They were thoroughly beaten in Saturday's Game 1, outscoring the Nets by 10 points in the fourth quarter just to get the final score down to 106-89.

The Bulls are well-regarded as perhaps the league's most resilient team. But they've got one meeting day and a shootaround to try to fix that miserable showing before Game 2 on Monday at the Barclays Center.

"We know what we have to do -- go out there and guard," Jimmy Butler said Sunday at the team hotel in Manhattan. "That was the biggest problem; they got whatever they wanted on offense. We weren't the aggressors on defense.

"That's easily corrected, so we just have to go out and do it on Monday."

Coach Tom Thibodeau had no trouble pinpointing when things went wrong for the Bulls. They trailed 15-12 with 3:48 left in the first quarter, then watched Brooklyn finish the quarter on a 10-2 run and shoot 80 percent from the field in the second to build the lead to 25.

At the start of the game the Nets went to center Brook Lopez and point guard Deron Williams almost exclusively. That pair took 15 of 20 shots and scored 22 of 25 points in the first quarter.

Once those two were established, Brooklyn started getting contributions from Joe Johnson, Gerald Wallace and even C.J. Watson.

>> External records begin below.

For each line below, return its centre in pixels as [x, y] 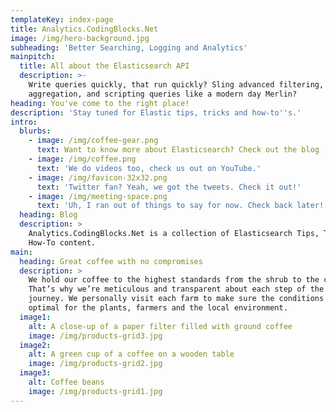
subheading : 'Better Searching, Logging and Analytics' [129, 47]
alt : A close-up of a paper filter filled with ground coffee [160, 326]
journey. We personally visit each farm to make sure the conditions [176, 299]
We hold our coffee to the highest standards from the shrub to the [174, 280]
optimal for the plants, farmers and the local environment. [158, 308]
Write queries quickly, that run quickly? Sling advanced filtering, [176, 85]
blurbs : [35, 131]
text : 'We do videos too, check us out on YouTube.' [149, 168]
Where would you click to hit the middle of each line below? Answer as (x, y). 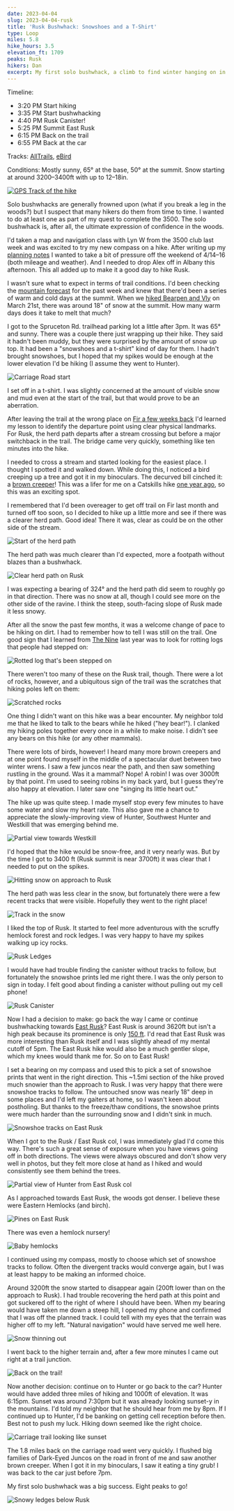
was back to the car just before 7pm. (60, 1473)
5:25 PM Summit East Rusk (56, 128)
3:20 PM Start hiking (47, 105)
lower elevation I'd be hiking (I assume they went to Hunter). (93, 363)
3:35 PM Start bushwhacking (59, 113)
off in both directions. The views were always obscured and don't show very (117, 1156)
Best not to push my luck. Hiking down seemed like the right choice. (105, 1423)
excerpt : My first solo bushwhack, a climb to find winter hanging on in (117, 72)
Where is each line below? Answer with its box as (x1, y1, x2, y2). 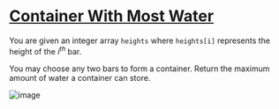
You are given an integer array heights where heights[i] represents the (9, 35, 271, 46)
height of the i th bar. (9, 44, 82, 56)
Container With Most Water (9, 6, 215, 26)
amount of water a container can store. (9, 72, 151, 83)
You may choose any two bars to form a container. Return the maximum (9, 63, 270, 74)
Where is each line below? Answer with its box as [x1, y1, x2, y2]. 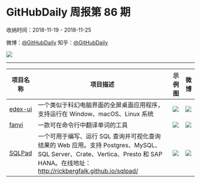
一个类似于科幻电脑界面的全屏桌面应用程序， [38, 101, 164, 109]
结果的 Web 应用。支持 [38, 141, 102, 149]
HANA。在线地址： [38, 159, 92, 167]
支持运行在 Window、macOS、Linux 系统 [38, 110, 154, 118]
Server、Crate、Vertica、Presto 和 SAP [51, 150, 163, 158]
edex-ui [9, 105, 32, 113]
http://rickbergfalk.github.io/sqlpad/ [38, 166, 139, 175]
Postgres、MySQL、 [103, 141, 162, 149]
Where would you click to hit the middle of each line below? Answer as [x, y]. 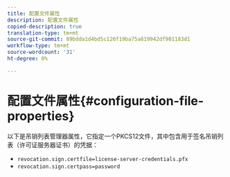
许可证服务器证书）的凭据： [59, 145]
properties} [41, 116]
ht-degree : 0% [28, 59]
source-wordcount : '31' [42, 53]
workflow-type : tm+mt [38, 46]
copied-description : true [44, 26]
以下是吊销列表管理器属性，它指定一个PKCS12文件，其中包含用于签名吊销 [113, 136]
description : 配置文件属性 [43, 20]

Watson, the guy who shot 28.9 percent in 22 playoff games for the Bulls the past two years, went 6-for-8 for 14 points in Game 1.

"They have three players that are going to require a lot of attention," Thibodeau said, adding Johnson to the dangerous list. "So you have to go in and say, 'OK, anytime we commit two to the ball, what are we willing to live with?'

"Anytime you put two on the ball, you're going to give something up. But you have to be able to take care of the ball in the paint and go out and challenge shots. Now the thing you have to ask is are you executing it correctly and are you doing it hard enough?

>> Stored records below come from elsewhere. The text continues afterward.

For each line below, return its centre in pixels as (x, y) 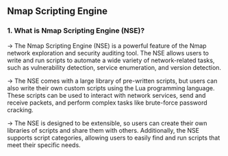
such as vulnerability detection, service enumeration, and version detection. (114, 67)
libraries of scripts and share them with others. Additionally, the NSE (103, 130)
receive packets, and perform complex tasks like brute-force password (107, 103)
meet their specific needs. (44, 145)
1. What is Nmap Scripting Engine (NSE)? (76, 31)
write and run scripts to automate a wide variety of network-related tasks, (111, 60)
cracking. (21, 109)
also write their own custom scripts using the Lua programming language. (111, 88)
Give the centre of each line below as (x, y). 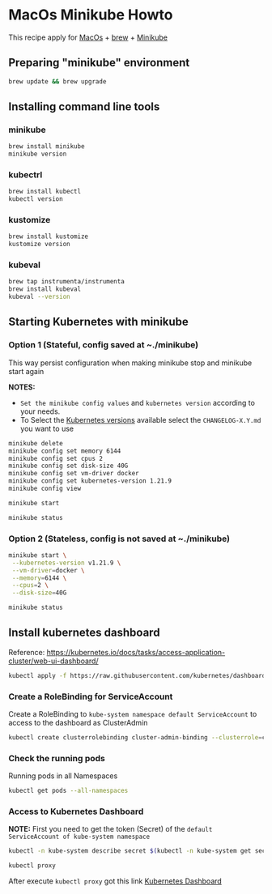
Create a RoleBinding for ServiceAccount (91, 696)
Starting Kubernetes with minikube (98, 322)
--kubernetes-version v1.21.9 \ (66, 563)
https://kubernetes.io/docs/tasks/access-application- (136, 652)
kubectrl (25, 174)
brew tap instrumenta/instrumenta (67, 282)
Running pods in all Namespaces (63, 776)
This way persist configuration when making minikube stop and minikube (130, 363)
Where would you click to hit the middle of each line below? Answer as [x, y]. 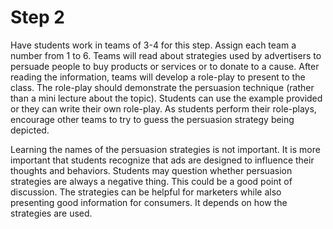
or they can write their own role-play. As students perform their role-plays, [163, 108]
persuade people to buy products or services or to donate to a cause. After [165, 66]
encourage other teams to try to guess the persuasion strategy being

"There's a couple things we're going to do a little bit differently, but we'll see."

The Bulls don't have to look back very far to find an example of how a lopsided Game 1 can be meaningless. The Bulls beat Miami by 21 points in the opener of the 2011 Eastern Conference finals, then dropped the next four contests.

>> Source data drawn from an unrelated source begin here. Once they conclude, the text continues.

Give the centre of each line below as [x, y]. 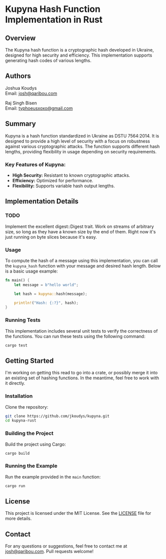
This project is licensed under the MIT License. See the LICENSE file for [78, 513]
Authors [18, 76]
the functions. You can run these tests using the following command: [75, 336]
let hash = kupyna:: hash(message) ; [51, 294]
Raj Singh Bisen [21, 103]
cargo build [17, 453]
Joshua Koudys [21, 88]
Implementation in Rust [54, 20]
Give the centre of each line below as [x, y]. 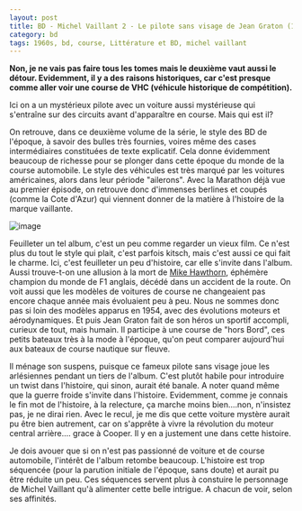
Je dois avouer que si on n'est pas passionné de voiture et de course [137, 451]
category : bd [34, 34]
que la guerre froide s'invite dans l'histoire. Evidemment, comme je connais [149, 395]
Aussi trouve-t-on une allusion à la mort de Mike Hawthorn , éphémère [139, 272]
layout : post [34, 18]
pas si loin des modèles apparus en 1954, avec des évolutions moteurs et [145, 311]
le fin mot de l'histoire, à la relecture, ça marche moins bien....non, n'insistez [150, 405]
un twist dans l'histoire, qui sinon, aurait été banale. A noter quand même [145, 386]

A year ago they lost Derrick Rose to a torn ACL in the playoff opener and had to figure out quickly how to play without him. Even though the Bulls' current lineup is flawed, it should be the same Monday.

Thibodeau said Joakim Noah's sore right foot felt relatively good Sunday and Kirk Hinrich is fine after leaving Game 1 with a thigh bruise.

To stay competitive in this series, the Bulls need to either find a way to slow down Lopez and Williams, or at least shut down everyone else.

"I think for us as a team, we know we could be a lot better," Luol Deng said. "We will be a lot better in the next game. We didn't do what we've been doing (all season).

"We've had a lot of guys out, a lot of guys back in the lineup. You tend to relax a little bit, thinking that guys are back, now you're deeper.

"Sometimes when you have those guys out, you play harder knowing those guys are out. I think we have to have the mindset of playing like how we've been."